## Problem statement
Pick out every line in the data below that holds "open".

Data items
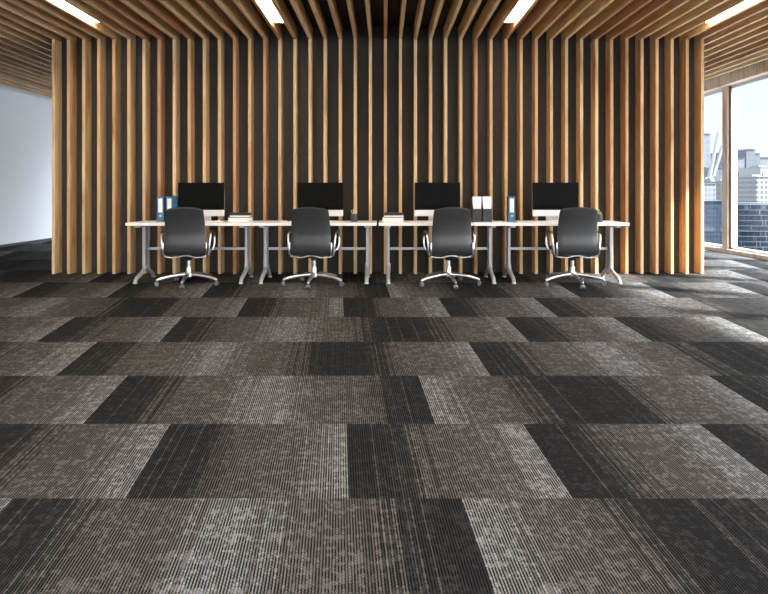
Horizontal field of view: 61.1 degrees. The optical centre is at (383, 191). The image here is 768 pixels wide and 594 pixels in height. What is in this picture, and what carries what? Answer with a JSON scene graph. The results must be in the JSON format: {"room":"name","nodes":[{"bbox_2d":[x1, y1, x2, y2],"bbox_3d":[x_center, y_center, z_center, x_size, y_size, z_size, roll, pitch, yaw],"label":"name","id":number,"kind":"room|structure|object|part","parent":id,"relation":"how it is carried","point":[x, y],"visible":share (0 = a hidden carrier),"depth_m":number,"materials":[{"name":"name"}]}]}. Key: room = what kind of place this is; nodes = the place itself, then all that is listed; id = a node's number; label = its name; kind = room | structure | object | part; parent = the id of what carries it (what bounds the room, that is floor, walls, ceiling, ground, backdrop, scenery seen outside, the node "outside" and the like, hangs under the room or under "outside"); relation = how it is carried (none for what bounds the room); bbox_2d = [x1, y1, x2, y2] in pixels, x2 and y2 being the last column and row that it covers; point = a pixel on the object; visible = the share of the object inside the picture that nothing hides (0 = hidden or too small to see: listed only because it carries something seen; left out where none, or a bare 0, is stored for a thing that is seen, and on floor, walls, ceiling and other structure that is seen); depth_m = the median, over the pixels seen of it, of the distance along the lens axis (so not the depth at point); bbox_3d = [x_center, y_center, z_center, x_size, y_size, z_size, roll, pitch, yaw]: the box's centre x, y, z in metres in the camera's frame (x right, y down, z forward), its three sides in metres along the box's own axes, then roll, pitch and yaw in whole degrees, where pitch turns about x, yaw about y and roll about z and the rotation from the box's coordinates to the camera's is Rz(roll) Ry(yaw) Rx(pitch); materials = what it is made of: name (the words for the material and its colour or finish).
{"room":"open-plan office","nodes":[
{"label":"open-plan office","id":0,"kind":"room"},
{"bbox_2d":[0,84,51,244],"bbox_3d":[-7.800,-0.620,6.900,0.200,3.460,20.200,0,0,0],"label":"wall","id":1,"kind":"structure","parent":0,"point":[25,117],"depth_m":13.92,"materials":[{"name":"white paint"}]},
{"bbox_2d":[0,238,51,246],"bbox_3d":[-7.692,1.085,6.900,0.015,0.050,20.200,0,0,0],"label":"baseboard","id":2,"kind":"structure","parent":1,"relation":"attached to","point":[46,239],"depth_m":13.92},
{"bbox_2d":[52,27,703,273],"bbox_3d":[-0.083,-0.590,10.700,8.830,3.400,3.800,0,0,0],"label":"wall","id":3,"kind":"structure","parent":0,"point":[378,117],"depth_m":9.00,"materials":[{"name":"brown wood"}]},
{"bbox_2d":[0,240,767,593],"bbox_3d":[-0.700,1.110,6.900,14.000,0.001,20.200,0,0,0],"label":"floor","id":4,"kind":"structure","parent":0,"point":[402,436],"depth_m":3.00,"materials":[{"name":"carpet"}]},
{"bbox_2d":[154,207,218,288],"bbox_3d":[-2.313,0.641,7.793,0.716,0.936,0.753,0,0,13],"label":"office chair","id":5,"kind":"object","parent":4,"relation":"on","point":[185,235],"visible":1,"depth_m":7.55,"materials":[{"name":"grey leather"}]},
{"bbox_3d":[-2.529,1.011,7.722,0.346,0.094,0.048,0,0,-23],"label":"leg","id":6,"kind":"part","parent":5,"relation":"part of","materials":[{"name":"silver metal"}]},
{"bbox_3d":[-2.320,0.464,7.590,0.494,0.582,0.218,0,0,-6],"label":"backrest","id":7,"kind":"part","parent":5,"relation":"part of","materials":[{"name":"grey leather"}]},
{"bbox_3d":[-2.322,1.011,7.598,0.048,0.094,0.346,0,0,-6],"label":"leg","id":8,"kind":"part","parent":5,"relation":"part of","materials":[{"name":"silver metal"}]},
{"bbox_3d":[-2.341,0.682,7.788,0.515,0.188,0.504,0,0,-6],"label":"frame","id":9,"kind":"part","parent":5,"relation":"part of","materials":[{"name":"silver metal"}]},
{"bbox_3d":[-2.237,1.011,7.973,0.048,0.094,0.346,0,0,31],"label":"leg","id":10,"kind":"part","parent":5,"relation":"part of","materials":[{"name":"silver metal"}]},
{"bbox_3d":[-2.145,1.011,7.753,0.346,0.094,0.048,0,0,13],"label":"leg","id":11,"kind":"part","parent":5,"relation":"part of","materials":[{"name":"silver metal"}]},
{"bbox_3d":[-2.073,0.605,7.809,0.048,0.263,0.348,0,0,-6],"label":"armrest","id":12,"kind":"part","parent":5,"relation":"part of","materials":[{"name":"silver metal"}]},
{"bbox_2d":[125,221,256,283],"bbox_3d":[-2.372,0.743,8.180,1.514,0.740,0.686,0,0,0],"label":"office desk","id":13,"kind":"object","parent":4,"relation":"on","point":[146,225],"visible":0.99,"depth_m":8.16,"materials":[{"name":"white metal"}]},
{"bbox_2d":[157,196,165,221],"bbox_3d":[-2.799,0.214,8.233,0.088,0.318,0.274,0,0,-5],"label":"ring binder","id":14,"kind":"object","parent":13,"relation":"on","point":[161,200],"visible":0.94,"depth_m":8.10,"materials":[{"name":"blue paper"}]},
{"bbox_2d":[166,196,177,208],"bbox_3d":[-2.671,0.214,8.233,0.088,0.318,0.274,0,0,2],"label":"ring binder","id":15,"kind":"object","parent":13,"relation":"on","point":[171,201],"visible":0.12,"depth_m":8.10,"materials":[{"name":"blue cardboard"}]},
{"bbox_2d":[178,183,224,220],"bbox_3d":[-2.325,0.127,8.287,0.580,0.493,0.203,0,0,-2],"label":"computer monitor","id":16,"kind":"object","parent":13,"relation":"on","point":[208,197],"visible":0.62,"depth_m":8.27,"materials":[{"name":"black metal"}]},
{"bbox_2d":[228,217,251,221],"bbox_3d":[-1.814,0.347,8.200,0.264,0.052,0.200,0,0,1],"label":"book","id":17,"kind":"object","parent":13,"relation":"on","point":[250,218],"visible":0.88,"depth_m":8.11,"materials":[{"name":"white paper"}]},
{"bbox_2d":[229,214,251,217],"bbox_3d":[-1.806,0.303,8.200,0.250,0.036,0.190,0,0,-1],"label":"book","id":18,"kind":"object","parent":17,"relation":"on","point":[250,215],"visible":0.9,"depth_m":8.11,"materials":[{"name":"white paper"}]},
{"bbox_2d":[229,212,250,214],"bbox_3d":[-1.810,0.272,8.200,0.235,0.024,0.180,0,0,2],"label":"book","id":19,"kind":"object","parent":18,"relation":"on","point":[232,213],"visible":1,"depth_m":8.11,"materials":[{"name":"black paper"}]},
{"bbox_2d":[281,207,343,288],"bbox_3d":[-0.867,0.641,7.793,0.716,0.936,0.753,0,0,-13],"label":"office chair","id":20,"kind":"object","parent":4,"relation":"on","point":[310,232],"visible":1,"depth_m":7.55,"materials":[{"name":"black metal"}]},
{"bbox_3d":[-1.107,0.605,7.800,0.048,0.263,0.348,0,0,4],"label":"armrest","id":21,"kind":"part","parent":20,"relation":"part of","materials":[{"name":"silver metal"}]},
{"bbox_3d":[-1.035,1.011,7.753,0.346,0.094,0.048,0,0,-13],"label":"leg","id":22,"kind":"part","parent":20,"relation":"part of","materials":[{"name":"silver metal"}]},
{"bbox_3d":[-0.852,0.464,7.590,0.494,0.582,0.218,0,0,4],"label":"backrest","id":23,"kind":"part","parent":20,"relation":"part of","materials":[{"name":"grey leather"}]},
{"bbox_3d":[-0.852,1.011,7.598,0.048,0.094,0.346,0,0,4],"label":"leg","id":24,"kind":"part","parent":20,"relation":"part of","materials":[{"name":"silver metal"}]},
{"bbox_3d":[-0.838,0.682,7.788,0.515,0.188,0.504,0,0,4],"label":"frame","id":25,"kind":"part","parent":20,"relation":"part of","materials":[{"name":"silver metal"}]},
{"bbox_3d":[-0.704,1.011,7.952,0.048,0.094,0.346,0,0,41],"label":"leg","id":26,"kind":"part","parent":20,"relation":"part of","materials":[{"name":"silver metal"}]},
{"bbox_3d":[-0.651,1.011,7.722,0.346,0.094,0.048,0,0,23],"label":"leg","id":27,"kind":"part","parent":20,"relation":"part of","materials":[{"name":"silver metal"}]},
{"bbox_3d":[-0.571,0.605,7.762,0.048,0.263,0.348,0,0,4],"label":"armrest","id":28,"kind":"part","parent":20,"relation":"part of","materials":[{"name":"silver metal"}]},
{"bbox_2d":[251,221,376,283],"bbox_3d":[-0.850,0.743,8.180,1.514,0.740,0.686,0,0,0],"label":"office desk","id":29,"kind":"object","parent":4,"relation":"on","point":[262,224],"visible":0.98,"depth_m":8.16,"materials":[{"name":"white metal"}]},
{"bbox_2d":[298,183,342,215],"bbox_3d":[-0.810,0.127,8.287,0.580,0.493,0.203,0,0,1],"label":"computer monitor","id":30,"kind":"object","parent":29,"relation":"on","point":[329,196],"visible":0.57,"depth_m":8.26,"materials":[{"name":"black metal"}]},
{"bbox_2d":[351,214,356,221],"bbox_3d":[-0.374,0.324,8.150,0.082,0.098,0.082,0,0,0],"label":"pen cup","id":31,"kind":"object","parent":29,"relation":"on","point":[353,216],"visible":1,"depth_m":8.11,"materials":[{"name":"grey metal"}]},
{"bbox_2d":[379,221,503,283],"bbox_3d":[0.693,0.743,8.180,1.514,0.740,0.686,0,0,0],"label":"office desk","id":32,"kind":"object","parent":4,"relation":"on","point":[388,225],"visible":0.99,"depth_m":8.14,"materials":[{"name":"white metal"}]},
{"bbox_2d":[382,217,403,221],"bbox_3d":[0.114,0.347,8.200,0.264,0.052,0.200,0,0,1],"label":"book","id":33,"kind":"object","parent":32,"relation":"on","point":[384,219],"visible":0.86,"depth_m":8.11,"materials":[{"name":"white paper"}]},
{"bbox_2d":[384,215,403,217],"bbox_3d":[0.121,0.303,8.200,0.250,0.036,0.190,0,0,-1],"label":"book","id":34,"kind":"object","parent":33,"relation":"on","point":[385,216],"visible":0.93,"depth_m":8.11,"materials":[{"name":"white paper"}]},
{"bbox_2d":[384,212,402,214],"bbox_3d":[0.123,0.272,8.200,0.235,0.024,0.180,0,0,2],"label":"book","id":35,"kind":"object","parent":34,"relation":"on","point":[385,213],"visible":1,"depth_m":8.11,"materials":[{"name":"black paper"}]},
{"bbox_2d":[415,183,459,220],"bbox_3d":[0.679,0.127,8.287,0.580,0.493,0.203,0,0,-1],"label":"computer monitor","id":36,"kind":"object","parent":32,"relation":"on","point":[429,197],"visible":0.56,"depth_m":8.26,"materials":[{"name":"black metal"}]},
{"bbox_2d":[470,196,481,221],"bbox_3d":[1.163,0.214,8.220,0.114,0.318,0.240,0,0,0],"label":"magazine file","id":37,"kind":"object","parent":32,"relation":"on","point":[475,202],"visible":0.94,"depth_m":8.11,"materials":[{"name":"grey cardboard"}]},
{"bbox_2d":[481,196,491,221],"bbox_3d":[1.289,0.214,8.220,0.114,0.318,0.240,0,0,0],"label":"magazine file","id":38,"kind":"object","parent":32,"relation":"on","point":[485,201],"visible":0.82,"depth_m":8.11,"materials":[{"name":"grey cardboard"}]},
{"bbox_2d":[419,207,480,288],"bbox_3d":[0.781,0.641,7.775,0.750,0.936,0.726,0,0,-4],"label":"office chair","id":39,"kind":"object","parent":4,"relation":"on","point":[451,226],"visible":1,"depth_m":7.55,"materials":[{"name":"grey leather"}]},
{"bbox_3d":[0.507,0.605,7.762,0.048,0.263,0.348,0,0,-4],"label":"armrest","id":40,"kind":"part","parent":39,"relation":"part of","materials":[{"name":"silver metal"}]},
{"bbox_3d":[0.591,1.011,7.713,0.346,0.094,0.048,0,0,-25],"label":"leg","id":41,"kind":"part","parent":39,"relation":"part of","materials":[{"name":"silver metal"}]},
{"bbox_3d":[0.635,1.011,7.947,0.048,0.094,0.346,0,0,-43],"label":"leg","id":42,"kind":"part","parent":39,"relation":"part of","materials":[{"name":"silver metal"}]},
{"bbox_3d":[0.775,0.682,7.788,0.515,0.188,0.504,0,0,-4],"label":"frame","id":43,"kind":"part","parent":39,"relation":"part of","materials":[{"name":"silver metal"}]},
{"bbox_3d":[0.789,0.464,7.590,0.494,0.582,0.218,0,0,-4],"label":"backrest","id":44,"kind":"part","parent":39,"relation":"part of","materials":[{"name":"grey leather"}]},
{"bbox_3d":[0.800,1.011,7.599,0.048,0.094,0.346,0,0,-7],"label":"leg","id":45,"kind":"part","parent":39,"relation":"part of","materials":[{"name":"silver metal"}]},
{"bbox_3d":[0.973,1.011,7.760,0.346,0.094,0.048,0,0,11],"label":"leg","id":46,"kind":"part","parent":39,"relation":"part of","materials":[{"name":"silver metal"}]},
{"bbox_2d":[502,221,629,283],"bbox_3d":[2.213,0.743,8.180,1.514,0.740,0.686,0,0,0],"label":"office desk","id":47,"kind":"object","parent":4,"relation":"on","point":[609,224],"visible":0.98,"depth_m":8.16,"materials":[{"name":"white metal"}]},
{"bbox_2d":[507,196,514,221],"bbox_3d":[1.610,0.214,8.232,0.088,0.318,0.274,0,0,7],"label":"ring binder","id":48,"kind":"object","parent":47,"relation":"on","point":[510,199],"visible":1,"depth_m":8.10,"materials":[{"name":"blue cardboard"}]},
{"bbox_2d":[532,183,578,220],"bbox_3d":[2.183,0.127,8.287,0.580,0.493,0.203,0,0,2],"label":"computer monitor","id":49,"kind":"object","parent":47,"relation":"on","point":[548,199],"visible":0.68,"depth_m":8.26,"materials":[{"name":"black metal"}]},
{"bbox_2d":[597,214,601,221],"bbox_3d":[2.696,0.324,8.150,0.082,0.098,0.082,0,0,0],"label":"pen cup","id":50,"kind":"object","parent":47,"relation":"on","point":[599,219],"visible":0.62,"depth_m":8.11,"materials":[{"name":"grey metal"}]},
{"bbox_2d":[544,207,605,288],"bbox_3d":[2.264,0.641,7.775,0.750,0.936,0.726,0,0,1],"label":"office chair","id":51,"kind":"object","parent":4,"relation":"on","point":[577,231],"visible":1,"depth_m":7.55,"materials":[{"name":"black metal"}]},
{"bbox_3d":[1.990,0.605,7.785,0.048,0.263,0.348,0,0,1],"label":"armrest","id":52,"kind":"part","parent":51,"relation":"part of","materials":[{"name":"silver metal"}]},
{"bbox_3d":[2.134,1.011,7.959,0.048,0.094,0.346,0,0,-38],"label":"leg","id":53,"kind":"part","parent":51,"relation":"part of","materials":[{"name":"silver metal"}]},
{"bbox_3d":[2.069,1.011,7.732,0.346,0.094,0.048,0,0,-20],"label":"leg","id":54,"kind":"part","parent":51,"relation":"part of","materials":[{"name":"silver metal"}]},
{"bbox_3d":[2.259,0.682,7.788,0.515,0.188,0.504,0,0,1],"label":"frame","id":55,"kind":"part","parent":51,"relation":"part of","materials":[{"name":"silver metal"}]},
{"bbox_3d":[2.256,0.464,7.589,0.494,0.582,0.218,0,0,1],"label":"backrest","id":56,"kind":"part","parent":51,"relation":"part of","materials":[{"name":"grey leather"}]},
{"bbox_3d":[2.268,1.011,7.598,0.048,0.094,0.346,0,0,-2],"label":"leg","id":57,"kind":"part","parent":51,"relation":"part of","materials":[{"name":"silver metal"}]},
{"bbox_3d":[2.455,1.011,7.745,0.346,0.094,0.048,0,0,16],"label":"leg","id":58,"kind":"part","parent":51,"relation":"part of","materials":[{"name":"silver metal"}]},
{"bbox_2d":[704,245,767,259],"bbox_3d":[6.330,1.075,6.900,0.220,0.070,20.200,0,0,0],"label":"trim","id":59,"kind":"structure","parent":4,"relation":"on","point":[718,249],"depth_m":11.44,"materials":[{"name":"brown wood"}]},
{"bbox_2d":[704,89,721,247],"bbox_3d":[6.340,-0.445,12.830,0.160,2.970,1.600,0,0,0],"label":"window","id":60,"kind":"structure","parent":59,"relation":"on","point":[716,92],"depth_m":12.47,"materials":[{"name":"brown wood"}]},
{"bbox_2d":[722,75,767,254],"bbox_3d":[6.340,-0.445,11.230,0.160,2.970,1.600,0,0,0],"label":"window","id":61,"kind":"structure","parent":59,"relation":"on","point":[729,93],"depth_m":11.82,"materials":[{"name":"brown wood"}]},
{"bbox_3d":[6.340,-0.445,11.940,0.160,2.970,0.180,0,0,0],"label":"post","id":62,"kind":"part","parent":61,"relation":"part of","materials":[{"name":"brown wood"}]},
{"bbox_2d":[0,0,767,97],"bbox_3d":[-0.710,-2.320,7.000,14.380,0.500,20.400,0,0,0],"label":"ceiling","id":63,"kind":"structure","parent":0,"point":[736,39],"depth_m":8.16,"materials":[{"name":"brown wood"}]},
{"bbox_2d":[58,0,97,21],"bbox_3d":[-3.558,-2.204,2.765,0.157,0.168,10.730,0,0,0],"label":"strip light","id":64,"kind":"object","parent":63,"relation":"attached to","point":[61,1],"visible":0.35,"depth_m":7.59,"materials":[{"name":"white plastic"}]},
{"bbox_2d":[260,0,282,21],"bbox_3d":[-1.310,-2.204,2.765,0.157,0.168,10.730,0,0,0],"label":"strip light","id":65,"kind":"object","parent":63,"relation":"attached to","point":[267,4],"visible":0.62,"depth_m":7.59,"materials":[{"name":"white plastic"}]},
{"bbox_2d":[505,0,529,21],"bbox_3d":[1.552,-2.204,2.765,0.157,0.168,10.730,0,0,0],"label":"strip light","id":66,"kind":"object","parent":63,"relation":"attached to","point":[521,4],"visible":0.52,"depth_m":7.59,"materials":[{"name":"white plastic"}]},
{"bbox_2d":[707,0,750,21],"bbox_3d":[4.005,-2.204,2.765,0.157,0.168,10.730,0,0,0],"label":"strip light","id":67,"kind":"object","parent":63,"relation":"attached to","point":[747,0],"visible":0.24,"depth_m":7.59,"materials":[{"name":"white plastic"}]},
{"bbox_2d":[704,59,767,93],"bbox_3d":[6.280,-2.035,6.900,0.280,0.210,20.200,0,0,0],"label":"trim","id":68,"kind":"structure","parent":0,"point":[758,69],"depth_m":11.32,"materials":[{"name":"brown wood"}]},
{"label":"outside","id":69,"kind":"structure","parent":0,"visible":0},
{"bbox_3d":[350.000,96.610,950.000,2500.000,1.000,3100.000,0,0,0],"label":"ground","id":70,"kind":"structure","parent":69,"visible":0},
{"bbox_2d":[704,134,709,166],"bbox_3d":[207.254,28.852,439.600,7.579,134.516,40.800,0,0,0],"label":"office tower","id":71,"kind":"structure","parent":70,"relation":"on","point":[706,136],"depth_m":420.00,"materials":[{"name":"stone"}]},
{"bbox_2d":[704,184,715,199],"bbox_3d":[74.769,46.901,157.840,3.766,98.418,16.320,0,0,0],"label":"glass office block","id":72,"kind":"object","parent":70,"relation":"on","point":[709,189],"visible":0.1,"depth_m":150.01,"materials":[{"name":"white glass"}]},
{"bbox_2d":[704,200,721,244],"bbox_3d":[43.397,48.452,92.860,3.779,95.316,14.280,0,0,0],"label":"glass office block","id":73,"kind":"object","parent":70,"relation":"on","point":[712,208],"visible":0.03,"depth_m":86.00,"materials":[{"name":"blue glass"}]},
{"bbox_2d":[704,167,721,183],"bbox_3d":[169.442,41.598,344.700,5.955,109.024,30.600,0,0,0],"label":"office tower","id":74,"kind":"structure","parent":70,"relation":"on","point":[718,176],"depth_m":329.98,"materials":[{"name":"concrete"}]},
{"bbox_2d":[705,133,721,182],"bbox_3d":[117.346,37.563,230.000,7.385,117.105,5.070,0,0,0],"label":"mast","id":75,"kind":"object","parent":70,"relation":"on","point":[712,171],"visible":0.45,"depth_m":229.47,"materials":[{"name":"white metal"}]},
{"bbox_2d":[708,181,721,200],"bbox_3d":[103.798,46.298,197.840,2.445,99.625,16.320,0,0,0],"label":"office tower","id":76,"kind":"structure","parent":70,"relation":"on","point":[718,183],"depth_m":199.36,"materials":[{"name":"grey concrete"}]},
{"bbox_2d":[710,158,743,169],"bbox_3d":[274.615,34.642,524.500,5.492,122.937,51.000,0,0,0],"label":"office tower","id":77,"kind":"structure","parent":70,"relation":"on","point":[740,161],"depth_m":499.98,"materials":[{"name":"concrete"}]},
{"bbox_2d":[710,149,754,167],"bbox_3d":[293.440,30.615,549.400,7.181,130.990,61.200,0,0,0],"label":"office tower","id":78,"kind":"structure","parent":70,"relation":"on","point":[748,155],"depth_m":520.02,"materials":[{"name":"concrete"}]},
{"bbox_2d":[737,203,767,251],"bbox_3d":[74.158,49.132,128.543,13.205,93.956,7.262,0,0,0],"label":"glass office building","id":79,"kind":"structure","parent":70,"relation":"on","point":[752,218],"depth_m":125.43,"materials":[{"name":"blue glass"}]},
{"bbox_2d":[737,175,767,202],"bbox_3d":[88.673,45.985,156.860,5.531,100.249,14.280,0,0,0],"label":"apartment tower","id":80,"kind":"structure","parent":70,"relation":"on","point":[750,188],"depth_m":151.63,"materials":[{"name":"white concrete"}]},
{"bbox_2d":[739,165,767,175],"bbox_3d":[116.771,43.956,201.880,6.613,104.308,12.240,0,0,0],"label":"tower","id":81,"kind":"structure","parent":70,"relation":"on","point":[762,170],"depth_m":199.61,"materials":[{"name":"white concrete"}]},
{"bbox_2d":[755,153,759,165],"bbox_3d":[310.417,31.819,569.400,3.983,128.583,61.200,0,0,0],"label":"office tower","id":82,"kind":"structure","parent":70,"relation":"on","point":[757,155],"depth_m":539.94,"materials":[{"name":"concrete"}]},
{"bbox_2d":[760,157,767,166],"bbox_3d":[330.615,32.305,589.400,14.500,127.610,61.200,0,0,0],"label":"office tower","id":83,"kind":"structure","parent":70,"relation":"on","point":[763,160],"depth_m":559.95,"materials":[{"name":"concrete"}]}
]}

## Response area
{"room":"open-plan office","nodes":[
{"label":"open-plan office","id":0,"kind":"room"},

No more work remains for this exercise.